I think Kant's emphasis on “abstracting a rule” from the example is misguided, but it highlights the tensions at play. Not anything goes. “Since nonsense too can be original, the products of genius must also be models, i.e. they must be exemplary” (175). The example communicates; it is not utterly trapped in idiosyncratic, ineffable singularity, but speaks to others, displays a sensibility and its encounter with the nonself. The aesthetic educator is trying to foster some kind of individual autonomy through the examination of individual responses to what the world offers, responses tested against the ability to communicate them. Autonomy and sociality develop as I see how others respond to my views and also how those others respond to encounters with similar (or even identical) objects or situations.

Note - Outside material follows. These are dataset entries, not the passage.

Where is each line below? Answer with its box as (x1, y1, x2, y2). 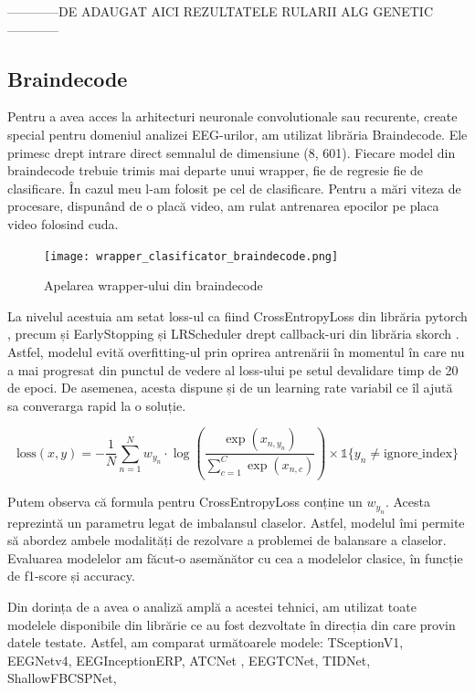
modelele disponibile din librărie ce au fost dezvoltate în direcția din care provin (7, 614, 456, 634)
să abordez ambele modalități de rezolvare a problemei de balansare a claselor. (7, 530, 447, 550)
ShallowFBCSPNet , (7, 668, 117, 688)
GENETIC (373, 2, 433, 20)
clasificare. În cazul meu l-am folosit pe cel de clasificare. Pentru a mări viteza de (7, 178, 461, 197)
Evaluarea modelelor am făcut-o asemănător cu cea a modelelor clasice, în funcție (7, 548, 463, 567)
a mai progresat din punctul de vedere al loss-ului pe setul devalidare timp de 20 (7, 360, 459, 379)
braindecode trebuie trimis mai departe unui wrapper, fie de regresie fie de (7, 161, 424, 180)
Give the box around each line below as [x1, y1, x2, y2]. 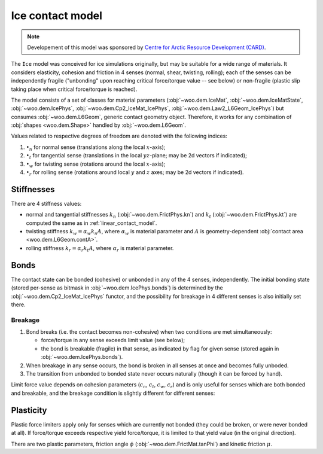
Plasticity [11, 405, 47, 415]
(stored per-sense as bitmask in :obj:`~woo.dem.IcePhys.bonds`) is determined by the [11, 284, 224, 291]
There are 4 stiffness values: [11, 200, 82, 207]
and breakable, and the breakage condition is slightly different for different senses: [11, 389, 215, 397]
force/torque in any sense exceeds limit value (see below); [41, 337, 185, 344]
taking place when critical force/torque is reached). [11, 86, 138, 93]
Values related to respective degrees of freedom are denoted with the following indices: [11, 132, 227, 140]
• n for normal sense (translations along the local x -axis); [26, 144, 166, 152]
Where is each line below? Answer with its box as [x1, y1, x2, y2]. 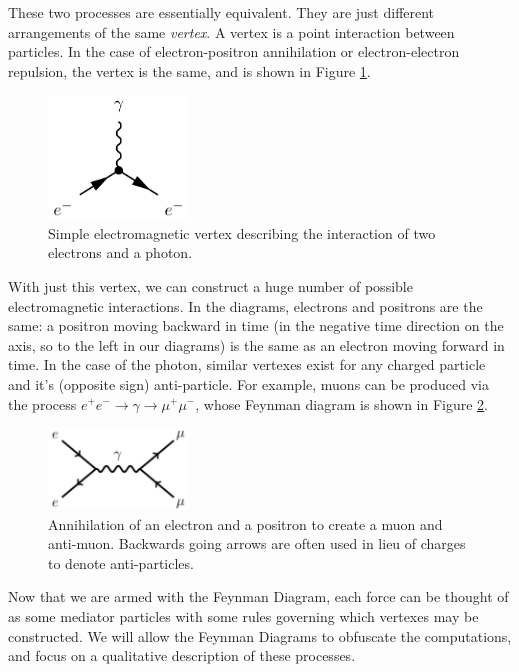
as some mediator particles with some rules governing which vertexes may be [8, 605, 479, 626]
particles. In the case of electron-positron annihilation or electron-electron [8, 41, 460, 62]
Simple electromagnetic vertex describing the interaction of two [48, 222, 436, 243]
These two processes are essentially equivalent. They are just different [8, 2, 435, 22]
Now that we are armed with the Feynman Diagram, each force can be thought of [8, 586, 509, 607]
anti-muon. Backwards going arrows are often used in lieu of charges [48, 533, 466, 554]
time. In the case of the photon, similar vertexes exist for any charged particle [8, 354, 486, 375]
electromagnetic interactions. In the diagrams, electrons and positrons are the [8, 295, 483, 316]
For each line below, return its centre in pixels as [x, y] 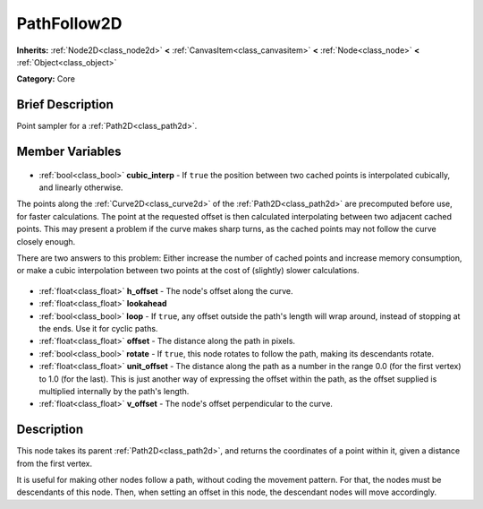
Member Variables [69, 152]
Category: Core [46, 79]
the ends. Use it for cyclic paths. [98, 328]
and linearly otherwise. [81, 187]
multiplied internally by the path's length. [114, 391]
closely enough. [46, 241]
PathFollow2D [69, 23]
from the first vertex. [55, 463]
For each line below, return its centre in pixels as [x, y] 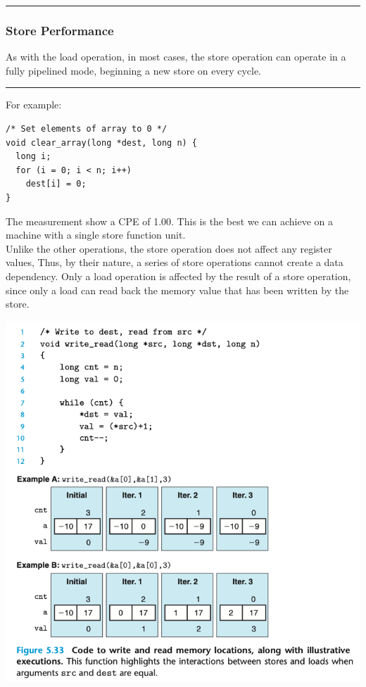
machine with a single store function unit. [96, 235]
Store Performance [60, 30]
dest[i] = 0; [56, 184]
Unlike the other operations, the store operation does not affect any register [169, 248]
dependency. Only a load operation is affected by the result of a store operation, [178, 276]
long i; [33, 157]
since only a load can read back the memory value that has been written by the [177, 290]
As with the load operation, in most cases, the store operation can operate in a [176, 57]
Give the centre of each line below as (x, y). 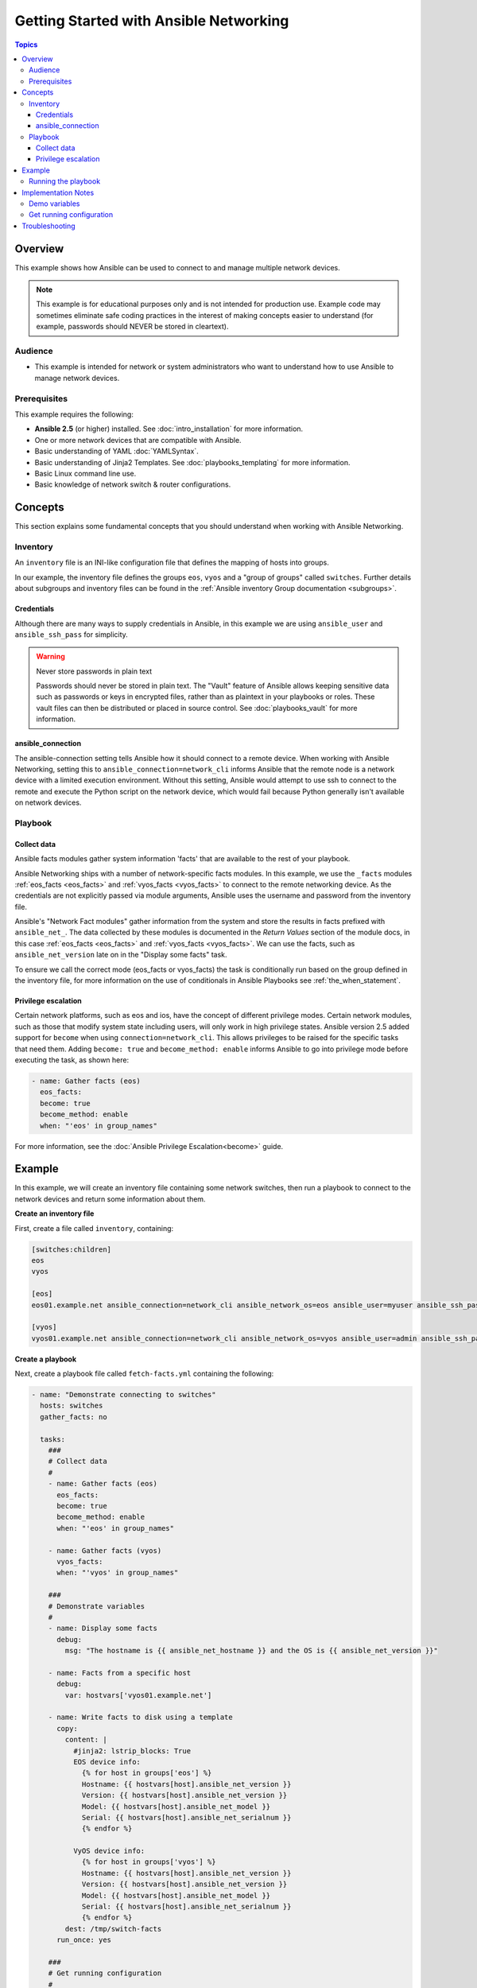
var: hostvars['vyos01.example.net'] (138, 1695)
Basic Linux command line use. (85, 473)
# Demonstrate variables (97, 1606)
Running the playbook (65, 181)
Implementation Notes (58, 192)
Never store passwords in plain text (94, 671)
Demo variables (54, 204)
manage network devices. (77, 378)
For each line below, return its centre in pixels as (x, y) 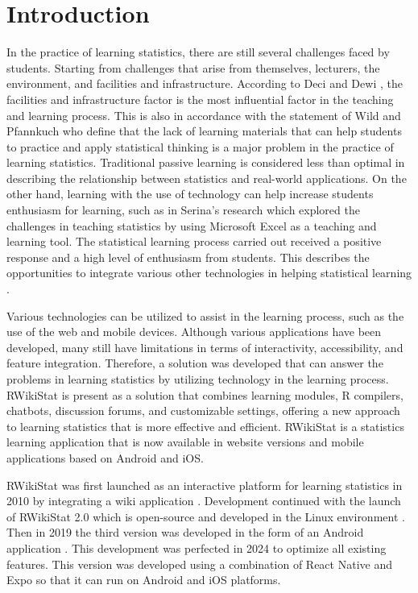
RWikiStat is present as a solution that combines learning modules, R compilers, (205, 394)
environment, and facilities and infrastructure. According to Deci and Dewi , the (205, 83)
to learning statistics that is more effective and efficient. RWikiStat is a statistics (205, 426)
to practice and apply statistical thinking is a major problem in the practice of (200, 146)
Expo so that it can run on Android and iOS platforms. (144, 580)
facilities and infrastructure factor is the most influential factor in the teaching (200, 99)
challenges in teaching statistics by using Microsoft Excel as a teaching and (192, 225)
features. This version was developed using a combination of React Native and (199, 564)

Aesthetic education, in particular, seems suited to this effort to help students come into their own, to discover their own voices and convictions, while remaining in touch with others. The means are the public (through dialogue) testing of attitudes and beliefs. The thoroughness and persuasiveness with which students communicate their views are the criteria of assessment—and what the teacher sets out to cultivate—not specific content. Examples can give a sense of what can be accomplished in communication, in a thorough and spirited presentation to others.

Footnotes

1. See Clune for a spirited argument that “expert aesthetic judgment” (2) deployed in the classroom can “carve out a space beyond the reach of market valuation” (3) in such a way that “aesthetic education sets up a material barrier to market totalitarianism” (4). My account of judgment in this essay both overlaps and disagrees with Clune's work in ways too complex to detail in this short space.

2. See Klinger for a detailed account of how judgment works in the production of the individual instance.